BACKGROUND: Iota-Carrageenan (I-C) is a sulfate polysaccharide synthesized by red algae, with demonstrated antiviral activity and clinical efficacy as nasal spray in the treatment of common cold. In vitro, I-C inhibits SARS-CoV-2 infection in cell culture. RESEARCH QUESTION: Can a nasal spray with Iota-Carrageenan be useful in the prophylaxis of COVID-19 in health care workers managing patients with COVID-19 disease? STUDY DESIGN AND METHODS: This is a pilot pragmatic multicenter, randomized, double-blind, placebo-controlled study assessing the use of a nasal spray containing I-C in the prophylaxis of COVID-19 in hospital personnel dedicated to care of COVID-19 patients. Clinically healthy physicians, nurses, kinesiologists and other health care providers managing patients hospitalized for COVID-19 were assigned in a 1:1 ratio to receive four daily doses of I-C spray or placebo for 21 days. The primary end point was clinical COVID-19, as confirmed by reverse transcriptase polymerase chain reaction testing, over a period of 21 days. The trial is registered at ClinicalTrials.gov (NCT04521322).

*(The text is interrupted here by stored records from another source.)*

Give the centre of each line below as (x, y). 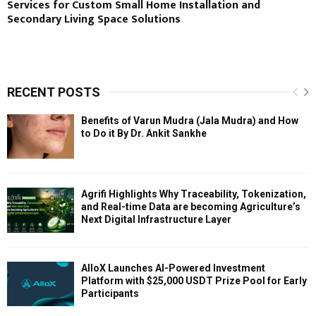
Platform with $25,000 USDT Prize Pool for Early (194, 280)
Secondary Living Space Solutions (94, 19)
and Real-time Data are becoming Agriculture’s (191, 207)
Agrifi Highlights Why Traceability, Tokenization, (194, 194)
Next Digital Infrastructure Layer (156, 220)
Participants (110, 293)
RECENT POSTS (54, 92)
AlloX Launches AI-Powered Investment (173, 268)
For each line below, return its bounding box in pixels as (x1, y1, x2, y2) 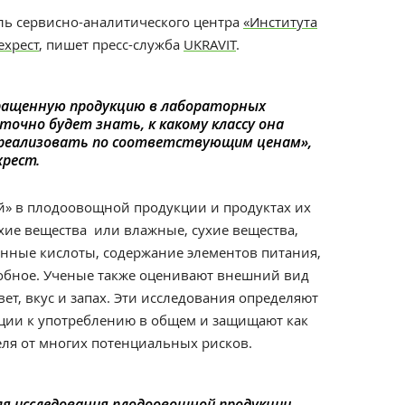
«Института (243, 13, 317, 31)
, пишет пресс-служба (39, 35, 184, 53)
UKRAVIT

RESULTS: A total of 394 individuals were randomly assigned to receive I-C or placebo. Both treatment groups had similar baseline characteristics. The incidence of COVID-19 differs significantly between subjects receiving the nasal spray with I-C (2 of 196 [1.0%]) and those receiving placebo (10 of 198 [5.0%]). Relative risk reduction: 79.8% (95% CI 5.3 to 95.4; p=0.03). Absolute risk reduction: 4% (95% CI 0.6 to 7.4). INTERPRETATION: In this pilot study a nasal spray with I-C showed significant efficacy in preventing COVID-19 in health care workers managing patients with COVID-19 disease. CLINICAL TRIALS REGISTRATION: NCT04521322.